I learned yesterday that this is actually part of his Tourette Syndrome. It seems to be more of the OCD side, if I'm reading right. It appears that many kids with TS seem to fear that something might happen to their parents, to the point that some call their parents, text them, etc multiple times a day just to say "I love you". Though he doesn't call me or text me, he does seem to feel the need to say it multiple times a day, even multiple times in an hour. He can be in one room and I'll be in another, and he'll yell "Mommy" from where he is. As soon as I ask what he needs, he'll just answer with "I love you." To me, there seems to be many worse problems to have than to have a child that loves you, but it does tend to be a problem when the clingy-ness gets to be a little disruptive to my classwork, his homework, and getting other things done.

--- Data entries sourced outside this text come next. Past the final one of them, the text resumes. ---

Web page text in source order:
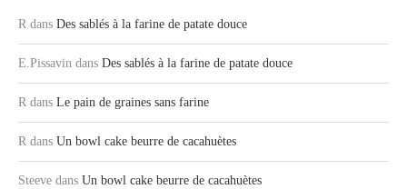
R dans Des sablés à la farine de patate douce
E.Pissavin dans Des sablés à la farine de patate douce
R dans Le pain de graines sans farine
R dans Un bowl cake beurre de cacahuètes
Steeve dans Un bowl cake beurre de cacahuètes
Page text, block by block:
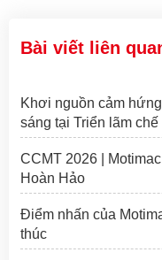
Bài viết liên
Khơi nguồn cảm
sáng tại Triển lãm
CCMT 2026 |
Hoàn Hảo
Điểm nhấn của
thúc
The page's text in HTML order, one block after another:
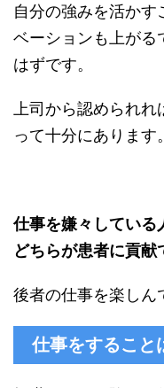
自分の強みを活か
ベーションも上がる
はずです。
上司から認められ
って十分にあります。
仕事を嫌々している
どちらが患者に貢献
後者の仕事を楽しん
仕事をすること
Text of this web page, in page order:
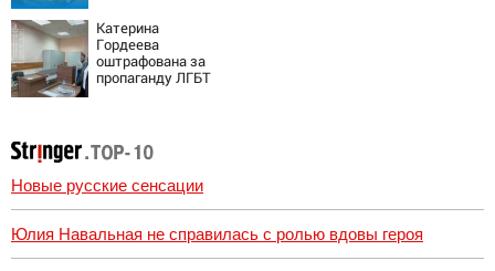
разгорелся
грандиозный
скандал — а
картина уже
собрала почти
Катерина
Гордеева
оштрафована за
пропаганду ЛГБТ
Новые русские сенсации
Юлия Навальная не справилась с ролью вдовы героя
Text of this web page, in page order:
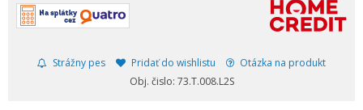
Strážny pes Pridať do wishlistu
Otázka na produkt
Obj. čislo: 73.T.008.L2S
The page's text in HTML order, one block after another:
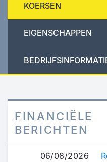
KOERSEN
EIGENSCHAPPEN
FINANCIËLE
BERICHTEN
06/08/2026
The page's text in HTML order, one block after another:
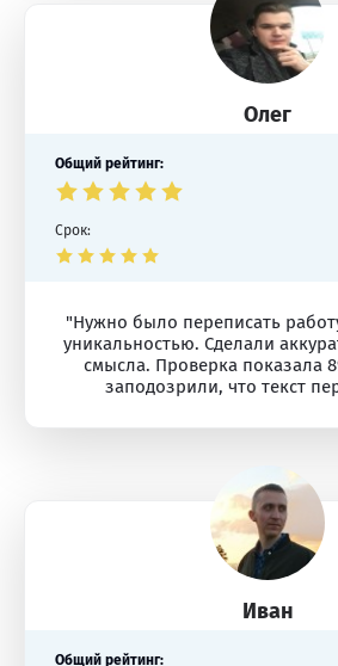
Олег
Общий рейтинг:
Срок:
"Нужно было переписать
уникальностью. Сделали
смысла. Проверка показала
заподозрили, что текст
Иван
Общий рейтинг:
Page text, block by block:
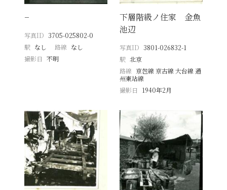
−
写真ID 3705-025802-0
駅 なし 路線 なし
撮影日
不明
下層階級ノ住家 金魚
池辺
写真ID 3801-026832-1
駅 北京
路線 京包線 京古線 大台線 通
州東站線
撮影日
1940年2月
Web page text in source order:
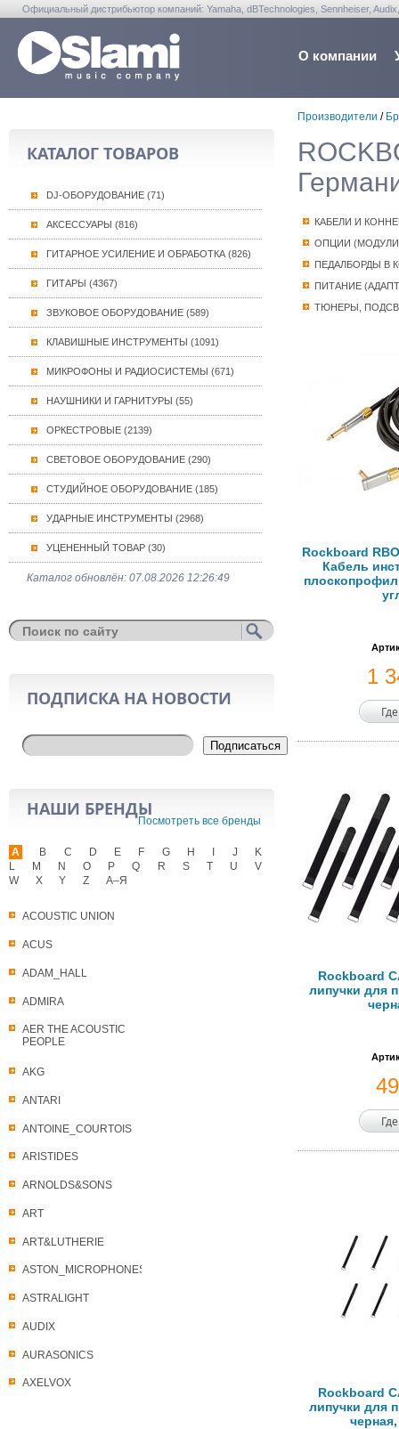
Официальный дистрибьютор компаний: Yamaha, dBTechnologies, Sennheiser,
О компании
КАТАЛОГ ТОВАРОВ
DJ-ОБОРУДОВАНИЕ (71)
АКСЕССУАРЫ (816)
ГИТАРНОЕ УСИЛЕНИЕ И ОБРАБОТКА (826)
ГИТАРЫ (4367)
ЗВУКОВОЕ ОБОРУДОВАНИЕ (589)
КЛАВИШНЫЕ ИНСТРУМЕНТЫ (1091)
МИКРОФОНЫ И РАДИОСИСТЕМЫ (671)
НАУШНИКИ И ГАРНИТУРЫ (55)
ОРКЕСТРОВЫЕ (2139)
СВЕТОВОЕ ОБОРУДОВАНИЕ (290)
СТУДИЙНОЕ ОБОРУДОВАНИЕ (185)
УДАРНЫЕ ИНСТРУМЕНТЫ (2968)
УЦЕНЕННЫЙ ТОВАР (30)
Каталог обновлён: 07.08.2026 12:26:49
ПОДПИСКА НА НОВОСТИ
Подписаться
НАШИ БРЕНДЫ
Посмотреть все бренды
A
ACOUSTIC UNION
ACUS
ADAM_HALL
ADMIRA
AER THE ACOUSTIC
PEOPLE
AKG
ANTARI
ANTOINE_COURTOIS
ARISTIDES
ARNOLDS&SONS
ART
ART&LUTHERIE
ASTON_MICROPHONES
ASTRALIGHT
AUDIX
AURASONICS
AXELVOX
B C D E F G H J
K
L
M N O P Q R S T U
V
W
X Y Z А–Я
Производители /
КАБЕЛИ И
ОПЦИИ
ПЕДАЛБОРДЫ В
ПИТАНИЕ
ТЮНЕРЫ,
Rockboard
Кабель
1
Rockboard
липучки для
Rockboard
липучки для

Another part of his OCD and TS that I hadn't realized was part of the big picture was how often he apologizes. It broke my heart before to realize how much he was apologizing, since I thought that he must constantly think he is doing wrong. I thought that he might be a little depressed thinking that he was this person that needed to apologize for everything. He apologizes for every little thing sometimes, including apologizing for apologizing. Sometimes he apologizes for his "I love you"s because he thinks it's an inconvenience (I've told him that, while there are times that I need him to be quiet - like when I'm taking a test for school - I don't mind him saying "I love you", and that there is never a need to apologize for loving anyone). This need to apologize also seems to come in spurts, but I never realized that the need to apologize was part of his TS and OCD until I read about this yesterday, right along with the information on the clinging and the need to say "I love you".

I must say that I am a bit relieved to find out that his need to apologize is all part of what he is already dealing with. It is much easier to think about than the depression that I had previously thought might be to blame.